The practical results of the IWPSO segmentation algorithm are shown in Table 5.

The practical results of the GCPSO segmentation algorithm are shown in Table 6.

The graphical view of the comparison of the true positive rate, true negative rate, false positive rate, and false negative rate for the algorithms used is shown in Figures 69. It is proved that the true positive and true negative rates are high and false positive and false negative rates are low for the GCPSO algorithm.

The comparative evaluation based on the accuracy of the segmentation is shown in Table 7 and Figure 10. The results indicate that the GCPSO-based technique has the highest average value of accuracy than the other methods.

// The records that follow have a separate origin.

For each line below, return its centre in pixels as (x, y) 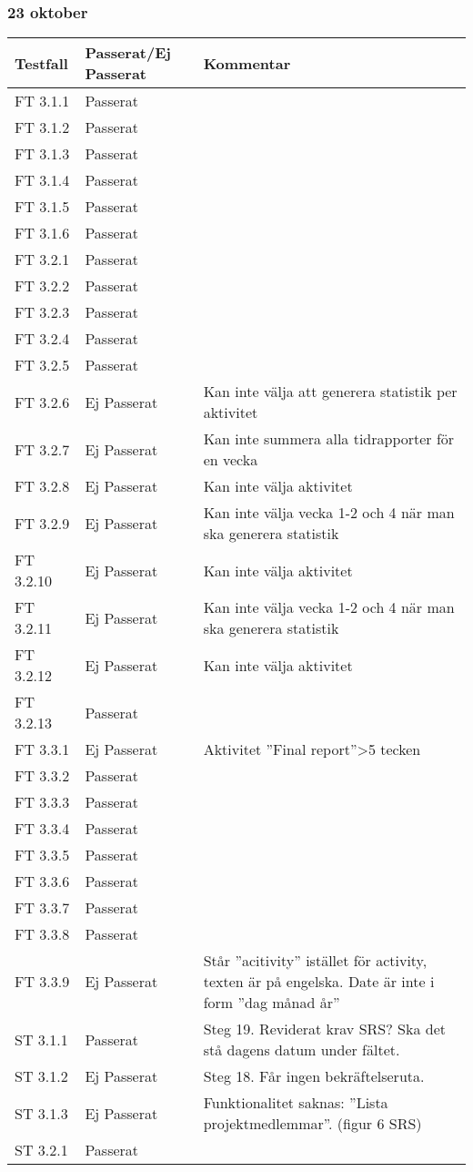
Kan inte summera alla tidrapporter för (329, 439)
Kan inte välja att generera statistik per (330, 392)
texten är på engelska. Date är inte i (319, 982)
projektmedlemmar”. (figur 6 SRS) (312, 1124)
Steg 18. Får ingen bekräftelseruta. (314, 1076)
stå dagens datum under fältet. (302, 1050)
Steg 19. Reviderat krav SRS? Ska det (324, 1029)
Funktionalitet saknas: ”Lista (296, 1103)

The resultant images after preprocessing are shown in Figures 11(a) and 11(b).

The resultant images after segmentation using k-means clustering are shown in Figure 12.

The resultant images after segmentation using k-median clustering are shown in Figure 13.

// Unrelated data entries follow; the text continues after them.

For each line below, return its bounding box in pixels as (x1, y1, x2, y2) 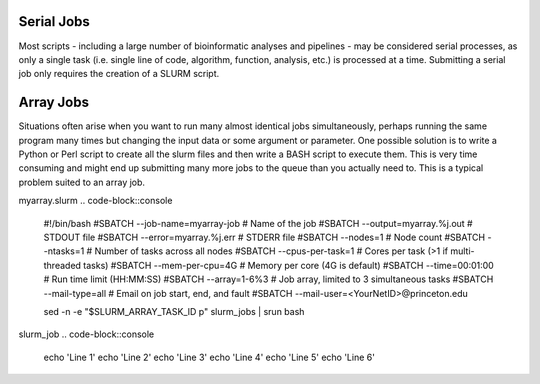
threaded (43, 259, 82, 271)
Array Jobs (18, 94, 90, 111)
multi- (450, 245, 475, 257)
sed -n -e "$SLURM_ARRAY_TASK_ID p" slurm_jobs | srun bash (43, 305, 305, 317)
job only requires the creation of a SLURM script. (18, 68, 220, 80)
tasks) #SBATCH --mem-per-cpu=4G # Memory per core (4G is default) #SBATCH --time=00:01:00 (83, 259, 494, 271)
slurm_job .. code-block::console (18, 328, 155, 340)
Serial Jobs (18, 13, 90, 30)

The resultant images after segmentation using the PSO algorithm are shown in Figure 14.

The resultant images after segmentation using the IWPSO algorithm are shown in Figure 15.

The resultant images after segmentation using the GCPSO algorithm are shown in Figure 16.

In an earlier research, lung cancer detection was done using PSO, genetic optimization, and SVM algorithm with the Gabor filter and produced an accuracy of 89.5% [18]. The method to detect lung cancer by means of K-NN classification using the genetic algorithm produced a maximum accuracy of 90% [19]. The comparative results with respect to the above-said methods are shown in Table 8.

The graphical comparative analysis between the used and existing methods is shown in Figure 17.

5. Conclusion

In this study, various optimization algorithms have been evaluated to detect the tumor. Medical images often need preprocessing before being subjected to statistical analysis. The adaptive median filter has better results than median and mean filters because the speckle suppression index and speckle and mean preservation index values are lower for the adaptive median filter. Comparing the five algorithms, the accuracy of the tumor extraction is improved in GCPSO with the highest accuracy of 95.8079%, and it obtained above 90% of precision in all the 20 images. It is more accurate when compared to the previous method which had an accuracy of 90% in 4 out of 10 datasets only. In future studies, the use of more number of optimization algorithms will be included to improve the accuracy.

Data Availability

The CT images data used to support the findings of this study have been deposited in the LungCT-Diagnosis repository (doi.org/10.7937/K9/TCIA.2015.A6V7JIWX).

Conflicts of Interest

The authors declare that there are no conflicts of interest regarding the publication of this paper.